We can account for only €300m paid out annually on injury from data published by the Courts on their 1,500 awards and by the Personal Injuries Assessment Board on their 12,000 awards (of which 61pc have been accepted every year since 2006). That is a lot of money for us not to know who is getting what and why.

Indeed there are false claims, although most questionable claims involve people who might otherwise consider themselves to be honest, but who when claiming exaggerate their injuries or losses. There are stringent measures against misleading claims in the Civil Liability and Courts Act 2004 under which all entitlement to compensation may be lost with penalties ranging from fines of €100,000 to 10 years in jail. The fact that we are not good at fighting white collar crime is not limited to insurance. Given the low level of injury trials, judges may not fully appreciate the extent of claims exaggeration so it falls to defendants to present the necessary evidence.

Just as the Minister for Jobs cannot actually create jobs, we cannot expect a minister to wave a magic wand at the myriad of issues involved in the current crisis. However, I suggest that people do expect one identifiable minister to be responsible for the overall tackling of this challenge.

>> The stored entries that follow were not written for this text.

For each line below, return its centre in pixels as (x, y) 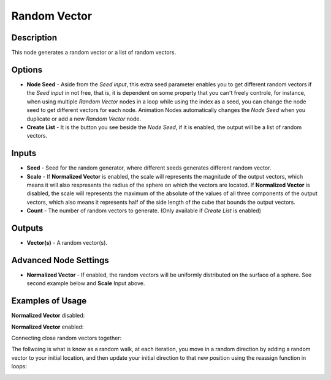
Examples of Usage (49, 301)
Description (34, 38)
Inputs (24, 153)
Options (27, 69)
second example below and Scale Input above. (86, 283)
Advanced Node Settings (60, 260)
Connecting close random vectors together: (67, 338)
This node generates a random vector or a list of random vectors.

Unusually, I am not focusing on litigation costs because we know what we need to do on that front. The legislation for the establishment of the Legal Services Regulatory Authority, with an Independent Cost Adjudicator, has passed through the Oireachtas but has yet to be commenced.

That said, considerable costs could be avoided by insurers availing of mediation to resolve inter-defendant apportionments rather than pursuing multi-party litigation. But we cannot even 'pass go' on the next stage of the insurance reform journey without robust data. Only insurers have that detailed data. They refuse to yield that up for analysis. One can only wonder why.